Consequently, from a more mathematical standpoint,

$M*10,010,001 + A* 1,001,010 + D*100,100 - (M*100 + A*10 + D)$ is prime, as is $A*1,010 + D*100 + M$.

I ran this through a little program that I wrote, and I discovered that there are three distinct solution sets.

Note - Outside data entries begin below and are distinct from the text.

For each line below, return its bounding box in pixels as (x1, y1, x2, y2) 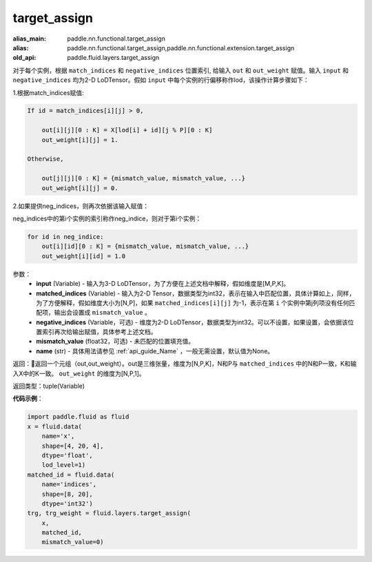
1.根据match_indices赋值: (12, 88, 84, 96)
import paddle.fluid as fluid (27, 413, 130, 421)
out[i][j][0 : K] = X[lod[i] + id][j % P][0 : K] (41, 126, 213, 134)
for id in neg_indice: (27, 233, 104, 240)
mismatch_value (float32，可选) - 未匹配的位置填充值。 (36, 337, 195, 346)
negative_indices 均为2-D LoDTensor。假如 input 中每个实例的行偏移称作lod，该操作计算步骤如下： (12, 76, 309, 84)
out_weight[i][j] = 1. (41, 136, 118, 144)
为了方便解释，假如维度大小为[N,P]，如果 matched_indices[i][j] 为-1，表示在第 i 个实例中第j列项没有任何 (36, 298, 349, 306)
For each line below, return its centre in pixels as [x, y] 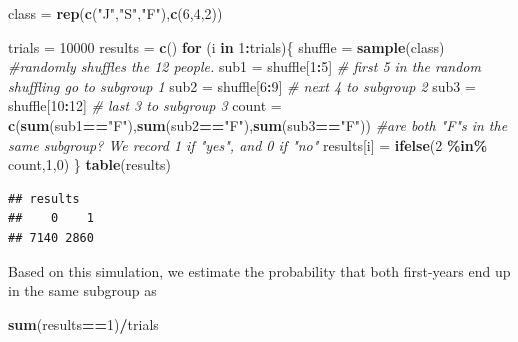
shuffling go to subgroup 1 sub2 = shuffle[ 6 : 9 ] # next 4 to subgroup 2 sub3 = [242, 85]
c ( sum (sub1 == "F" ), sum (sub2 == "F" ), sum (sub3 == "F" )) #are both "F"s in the [258, 124]
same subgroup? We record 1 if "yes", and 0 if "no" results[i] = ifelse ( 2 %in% [248, 144]
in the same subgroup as [82, 290]
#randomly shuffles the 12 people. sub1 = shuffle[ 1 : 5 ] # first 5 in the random [244, 66]
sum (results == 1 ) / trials [83, 323]
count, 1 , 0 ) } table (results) [90, 164]
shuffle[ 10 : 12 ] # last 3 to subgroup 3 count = [145, 105]
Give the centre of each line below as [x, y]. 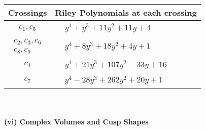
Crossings [28, 12]
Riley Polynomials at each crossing [126, 12]
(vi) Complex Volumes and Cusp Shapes [76, 121]
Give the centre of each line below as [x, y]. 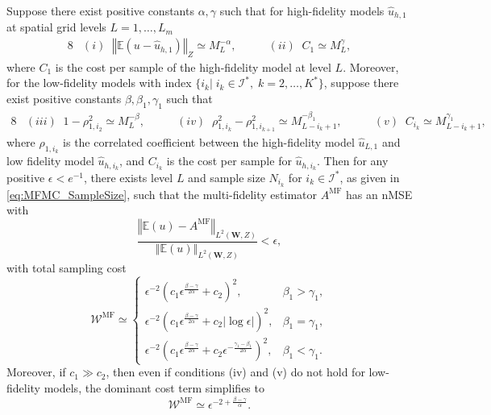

They are:

  1. M: 1 A: 5 D: 8 --> $15,815,851 - 158 = 15,815,693‬$, which is prime. $5851$ is also prime.

  2. M: 3 A: 1 D: 6 --> $31,631,613 - 316 = 31,631,297‬$, which is prime. $1613$ is also prime.

  3. M: 3 A: 5 D: 6 --> $35,635,653 - 356 = 35,635,297$, which is prime. $5653$ is also prime.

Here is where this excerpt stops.